[[ Source records open ]]
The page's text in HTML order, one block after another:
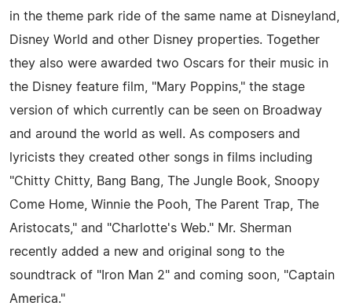
in the theme park ride of the same name at Disneyland,
Disney World and other Disney properties. Together
they also were awarded two Oscars for their music in
the Disney feature film, "Mary Poppins," the stage
version of which currently can be seen on Broadway
and around the world as well. As composers and
lyricists they created other songs in films including
"Chitty Chitty, Bang Bang, The Jungle Book, Snoopy
Come Home, Winnie the Pooh, The Parent Trap, The
Aristocats," and "Charlotte's Web." Mr. Sherman
recently added a new and original song to the
soundtrack of "Iron Man 2" and coming soon, "Captain
America."
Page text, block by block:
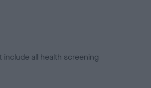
[[ Source records closed ]]
*Task to complete*. The answer must be an exact copy of the records above, with the pictures left out.

*Task solution*.
The page's text in HTML order, one block after another:
in the theme park ride of the same name at Disneyland,
Disney World and other Disney properties. Together
they also were awarded two Oscars for their music in
the Disney feature film, "Mary Poppins," the stage
version of which currently can be seen on Broadway
and around the world as well. As composers and
lyricists they created other songs in films including
"Chitty Chitty, Bang Bang, The Jungle Book, Snoopy
Come Home, Winnie the Pooh, The Parent Trap, The
Aristocats," and "Charlotte's Web." Mr. Sherman
recently added a new and original song to the
soundtrack of "Iron Man 2" and coming soon, "Captain
America."
Page text, block by block:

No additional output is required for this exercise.